Enquanto muitos casais optam por morar juntos antes do casamento, como um test drive para a vida conjugal; outros têm optado por morar separados, para manter a individualidade e o clima de começo de namoro. O termo para este tipo de relação é LAT, que em inglês é a abreviação para Living Apart Together, ou vivendo juntos separados.

O fato de optarem por morar separados, mesmo estando juntos tem muito a ver como a necessidade de manterem a independência e o estilo de vida próprios, que seriam afetados se dividissem o mesmo teto.

Esses “casais modernos”, como podem ser chamados em português, costumam ter um perfil bem específico: casais mais velhos, muitas vezes já no segundo casamento, com filhos do primeiro relacionamento ou que têm um dos pais, geralmente idosos, morando com eles. Costumam ser pessoas com mais estabilidade financeira, que não precisam contar com um parceiro para arcar com as despesas da casa.

A decisão por este tipo de arranjo acaba sendo feita como uma forma de assegurar que o relacionamento prospere, uma vez que a rotina pode ser extremamente desgastante para um casal. Dividir contas, tarefas, precisar conviver com entes do companheiro, amigos, animais, ou hábitos muito diferentes, como horários para dormir, incompatibilidades de agenda, proximidade do trabalho e conveniência apenas para um dos dois, entre outras causas, consistem nos argumentos mais usados na hora de decidir “separar os trapinhos”.

Morar separado, na maioria destes relacionamentos modernos não envolve liberdade sexual. O acordo de exclusividade permanece, uma vez que compartilham a ideia de compromisso. Apesar da distância geográfica, esses casais se sentem amparados e próximos, apenas optam por não partilhar os deveres e chatices do dia a dia.

Há relações duradouras, mas nem todas as pessoas que aderem a este modelo compartilham do lema “até que a morte os separe”. Por serem em grande parte mais velhos e experientes, compactuam da visão de que o importante é serem felizes no presente, e caso decidam seguir rumos diferentes, os danos serão menores se tiverem mantido suas vidas de forma autônoma e independente da dos parceiros.

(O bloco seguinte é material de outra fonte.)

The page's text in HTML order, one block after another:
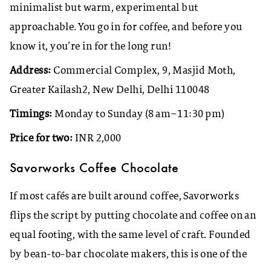
minimalist but warm, experimental but
approachable. You go in for coffee, and before you
know it, you’re in for the long run!
Address: Commercial Complex, 9, Masjid Moth,
Greater Kailash2, New Delhi, Delhi 110048
Timings: Monday to Sunday (8 am–11:30 pm)
Price for two: INR 2,000
Savorworks Coffee Chocolate
If most cafés are built around coffee, Savorworks
flips the script by putting chocolate and coffee on an
equal footing, with the same level of craft. Founded
by bean-to-bar chocolate makers, this is one of the
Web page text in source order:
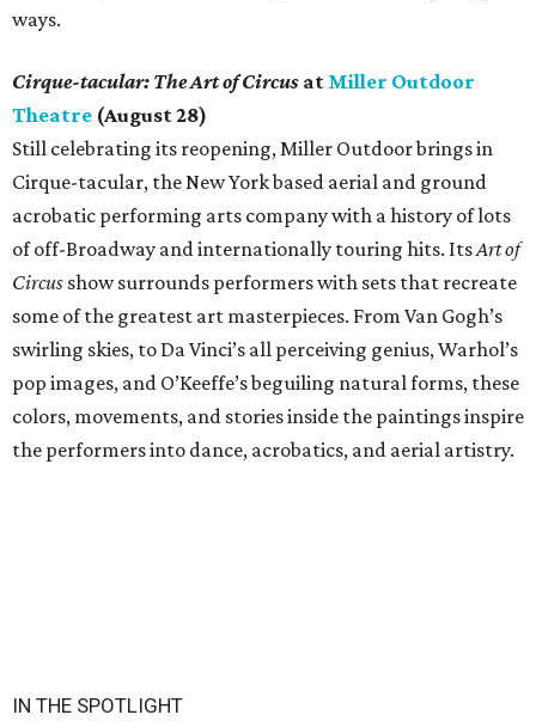
ways.
Cirque-tacular: The Art of Circus at Miller Outdoor
Theatre (August 28)
Still celebrating its reopening, Miller Outdoor brings in
Cirque-tacular, the New York based aerial and ground
acrobatic performing arts company with a history of lots
of off-Broadway and internationally touring hits. ItsArt of
Circus show surrounds performers with sets that recreate
some of the greatest art masterpieces. From Van Gogh’s
swirling skies, to Da Vinci’s all perceiving genius, Warhol’s
pop images, and O’Keeffe’s beguiling natural forms, these
colors, movements, and stories inside the paintings inspire
the performers into dance, acrobatics, and aerial artistry.
IN THE SPOTLIGHT
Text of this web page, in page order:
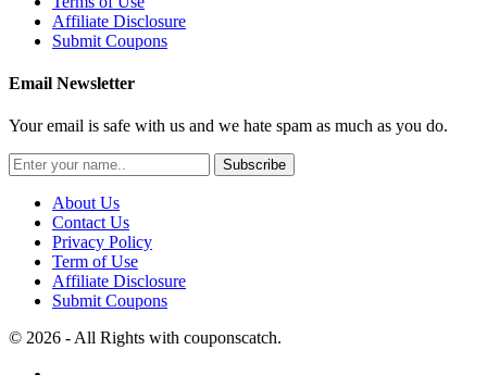
Affiliate Disclosure
Submit Coupons
Email Newsletter
Your email is safe with us and we hate spam as much as you do.
Subscribe
About Us
Contact Us
Privacy Policy
Term of Use
Affiliate Disclosure
Submit Coupons
© 2026 - All Rights with couponscatch.
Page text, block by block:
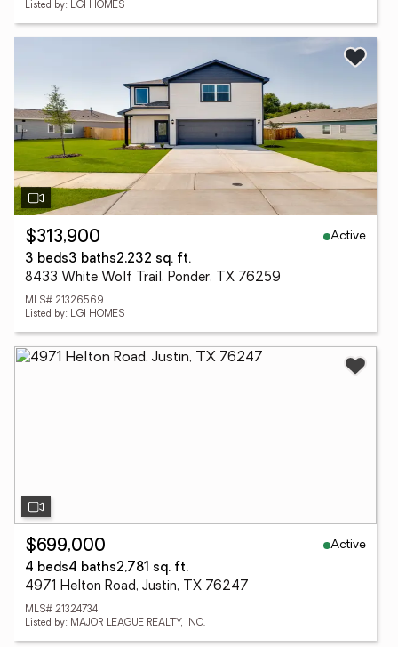
Listed by: LGI HOMES
$313,900
Active
3 beds3 baths2,232 sq. ft.
8433 White Wolf Trail, Ponder, TX 76259
MLS# 21326569
Listed by: LGI HOMES
$699,000
Active
4 beds4 baths2,781 sq. ft.
4971 Helton Road, Justin, TX 76247
MLS# 21324734
Listed by: MAJOR LEAGUE REALTY, INC.
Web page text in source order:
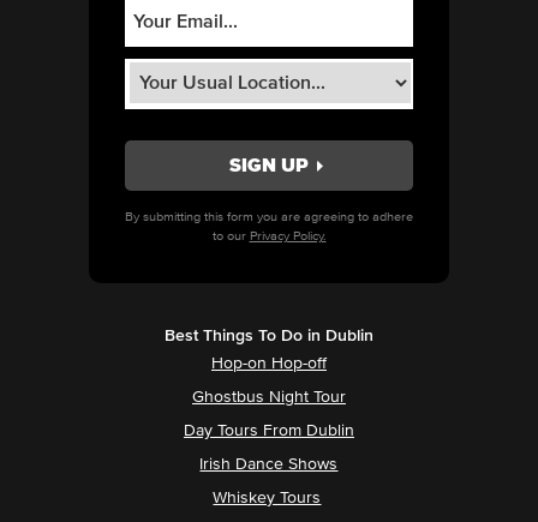
By submitting this form you are agreeing to adhere
to our Privacy Policy.
Best Things To Do in Dublin
Hop-on Hop-off
Ghostbus Night Tour
Day Tours From Dublin
Irish Dance Shows
Whiskey Tours
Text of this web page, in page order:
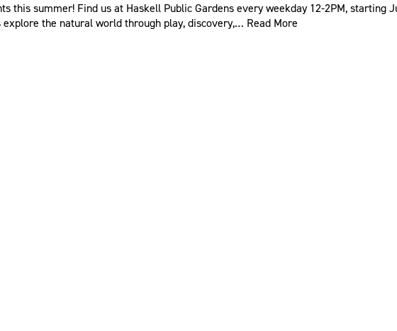
summer! Find us at Haskell Public Gardens every weekday 12-2PM, starting
the natural world through play, discovery,… Read More
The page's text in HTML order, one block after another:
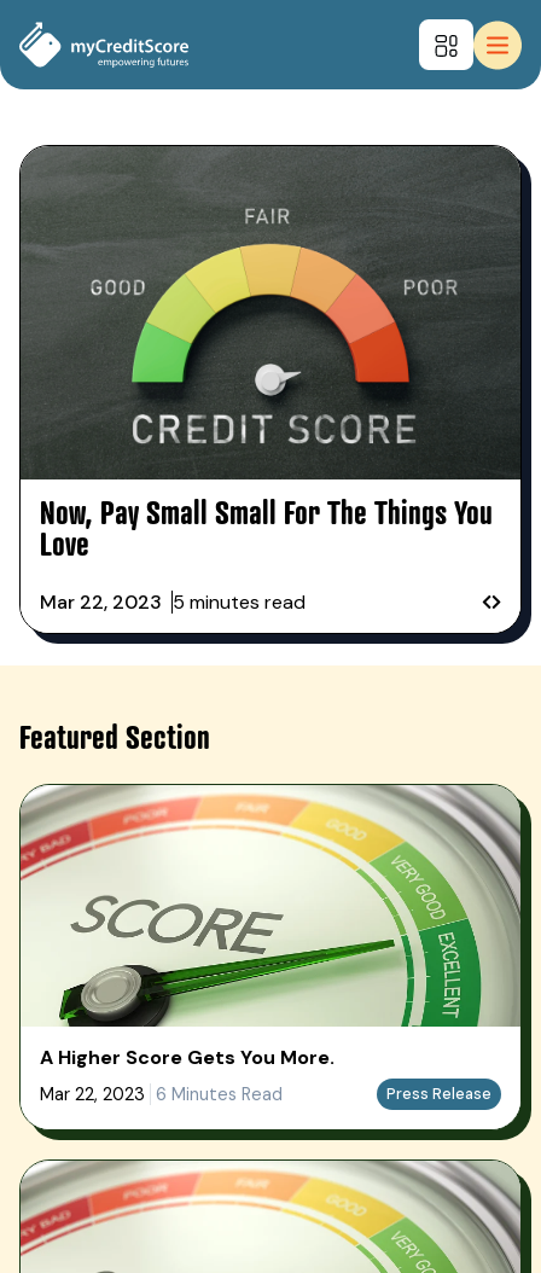
NEXT
Now, Pay Small Small For The Things You
Love
Mar 22, 2023 5 minutes read
Featured Section
A Higher Score Gets You More.
Mar 22, 2023 6 Minutes Read Press Release
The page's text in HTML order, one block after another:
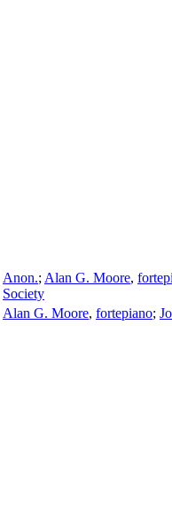
Anon.; Alan G. Moore,
Society
Alan G. Moore, fortepiano;
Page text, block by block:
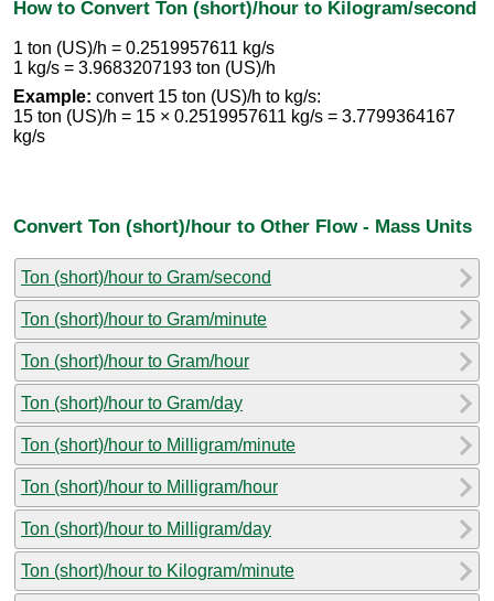
How to Convert Ton (short)/hour to Kilogram/second
1 ton (US)/h = 0.2519957611 kg/s
1 kg/s = 3.9683207193 ton (US)/h
Example: convert 15 ton (US)/h to kg/s:
15 ton (US)/h = 15 × 0.2519957611 kg/s = 3.7799364167
kg/s
Convert Ton (short)/hour to Other Flow - Mass Units
Ton (short)/hour to Gram/second
Ton (short)/hour to Gram/minute
Ton (short)/hour to Gram/hour
Ton (short)/hour to Gram/day
Ton (short)/hour to Milligram/minute
Ton (short)/hour to Milligram/hour
Ton (short)/hour to Milligram/day
Ton (short)/hour to Kilogram/minute
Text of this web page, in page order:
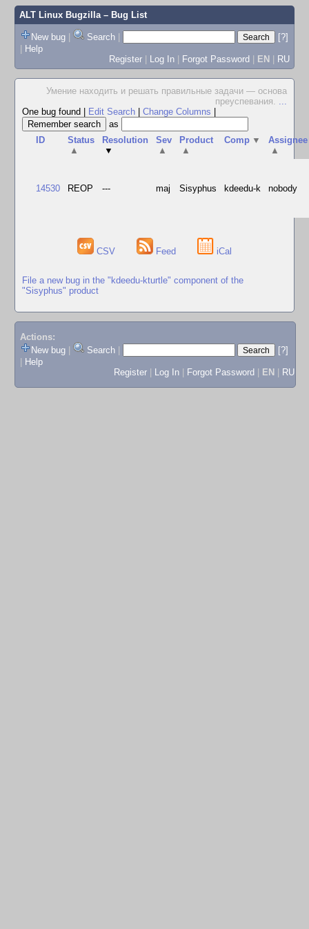
ALT Linux Bugzilla– Bug List
New bug | Search |
[?]
| Help
Register | Log In | Forgot Password | EN | RU
Умение находить и решать правильные задачи — основа
преуспевания. ...
One bug found
Edit Search Change Columns
as
ID
Status
▲
Resolution
▼
Sev
▲
Product
▲
Comp ▼
Assignee
▲
14530 REOP --- maj Sisyphus kdeedu-k nobody
CSV Feed iCal
File a new bug in the "kdeedu-kturtle" component of the
"Sisyphus" product
Actions:
New bug
Search
[?]
Help
Register
Log In Forgot Password EN RU
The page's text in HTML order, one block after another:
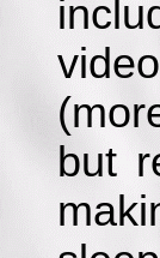
but
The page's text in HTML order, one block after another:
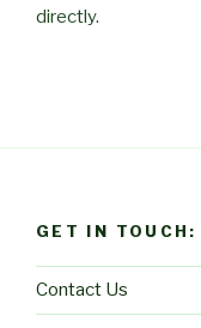
directly.
GET IN TOUCH:
Contact Us
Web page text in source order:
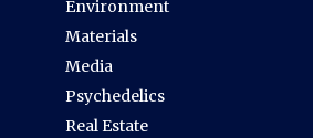
Environment
Materials
Media
Psychedelics
Real Estate
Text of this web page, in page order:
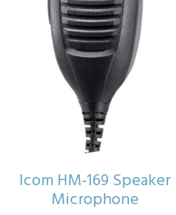
Icom HM-169 Speaker
Microphone
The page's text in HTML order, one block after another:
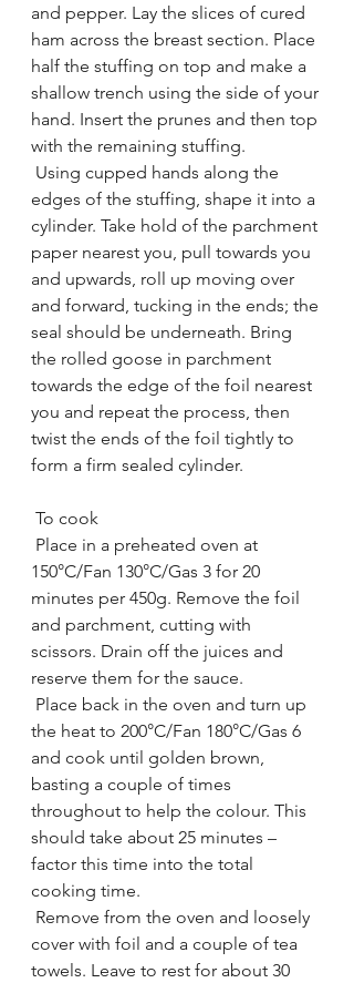
and pepper. Lay the slices of cured
ham across the breast section. Place
half the stuffing on top and make a
shallow trench using the side of your
hand. Insert the prunes and then top
with the remaining stuffing.
edges of the stuffing, shape it into a
cylinder. Take hold of the parchment
paper nearest you, pull towards you
and upwards, roll up moving over
and forward, tucking in the ends; the
seal should be underneath. Bring
the rolled goose in parchment
towards the edge of the foil nearest
you and repeat the process, then
twist the ends of the foil tightly to
form a firm sealed cylinder.
To cook
150°C/Fan 130°C/Gas 3 for 20
minutes per 450g. Remove the foil
and parchment, cutting with
scissors. Drain off the juices and
reserve them for the sauce.
the heat to 200°C/Fan 180°C/Gas 6
and cook until golden brown,
basting a couple of times
throughout to help the colour. This
should take about 25 minutes –
factor this time into the total
cooking time.
cover with foil and a couple of tea
towels. Leave to rest for about 30
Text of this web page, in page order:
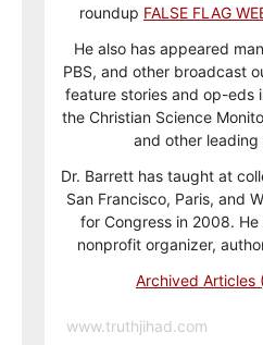
roundup FALSE FLAG
He also has appeared
PBS, and other broadcast
feature stories and op-eds
the Christian Science
and other
Dr. Barrett has taught at
San Francisco, Paris, and
for Congress in 2008.
nonprofit organizer,
Archived Articles
www.truthjihad.com
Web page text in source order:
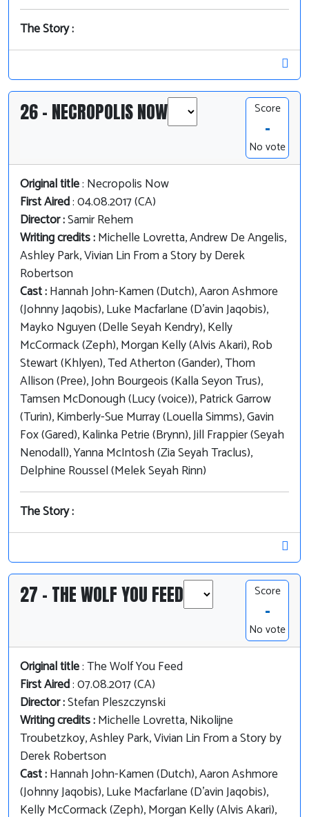
The Story :
26 - NECROPOLIS NOW Score
-
No vote
Original title: Necropolis Now
First Aired: 04.08.2017 (CA)
Director :Samir Rehem
Writing credits :Michelle Lovretta, Andrew De Angelis,
Ashley Park, Vivian Lin From a Story by Derek
Robertson
Cast :Hannah John-Kamen (Dutch), Aaron Ashmore
(Johnny Jaqobis), Luke Macfarlane (D'avin Jaqobis),
Mayko Nguyen (Delle Seyah Kendry), Kelly
McCormack (Zeph), Morgan Kelly (Alvis Akari), Rob
Stewart (Khlyen), Ted Atherton (Gander), Thom
Allison (Pree), John Bourgeois (Kalla Seyon Trus),
Tamsen McDonough (Lucy (voice)), Patrick Garrow
(Turin), Kimberly-Sue Murray (Louella Simms), Gavin
Fox (Gared), Kalinka Petrie (Brynn), Jill Frappier (Seyah
Nenodall), Yanna McIntosh (Zia Seyah Traclus),
Delphine Roussel (Melek Seyah Rinn)
The Story :
27 - THE WOLF YOU FEED Score
-
No vote
Original title: The Wolf You Feed
First Aired: 07.08.2017 (CA)
Director :Stefan Pleszczynski
Writing credits :Michelle Lovretta, Nikolijne
Troubetzkoy, Ashley Park, Vivian Lin From a Story by
Derek Robertson
Cast :Hannah John-Kamen (Dutch), Aaron Ashmore
(Johnny Jaqobis), Luke Macfarlane (D'avin Jaqobis),
Kelly McCormack (Zeph), Morgan Kelly (Alvis Akari),

O aumento deste tipo de relacionamento está associado às mudanças socioculturais pelas quais temos passado. Novas configurações familiares têm sido mais aceitas socialmente, a expectativa de vida é cada vez maior, a taxa de divórcio só aumenta, há cada vez mais filhos fora do casamento e é cada vez mais difícil trocar de emprego e manter a estabilidade financeira.

Além disso, com as facilidades tecnológicas, como as redes sociais (whatsapp, telegrama, messenger, etc), a comunicação permanece, mantendo a sensação de proximidade do parceiro, apesar da distância. Manter o emprego se tornou tão ou mais relevante do que manter um relacionamento, o que também colabora para essa flexibilidade amorosa dos casais LAT.

Quem adere ao formato “cada um na sua casa” se diz satisfeito com a relação. Ter os endereços diferentes não significa para eles “cada um com seus problemas”, ou que eventualmente não compartilhem da mesma casa nos finais de semana, férias ou quando sentirem vontade. Estes casais apenas optam por preservar a autonomia de um começo de namoro, sem fardos, ou desgastes que julgam desnecessários.

O modelo LAT  não é para todos. Os muito apegados, ciumentos, os menos abastados financeiramente, os que têm filhos em comum, são alguns dos casais que preferem o modelo tradicional de morar juntos. Assim, decisão de ser um casal moderno, ou LAT, precisa ser bem racional e estudada para funcionar.

Havendo consenso, a coisa tende a prosperar… Por isso, seja lá qual for o modelo de seu relacionamento, o essencial é que ele seja recíproco, verdadeiro e traga felicidade, porque amor é amor, seja aqui ou lá, seja lá onde for!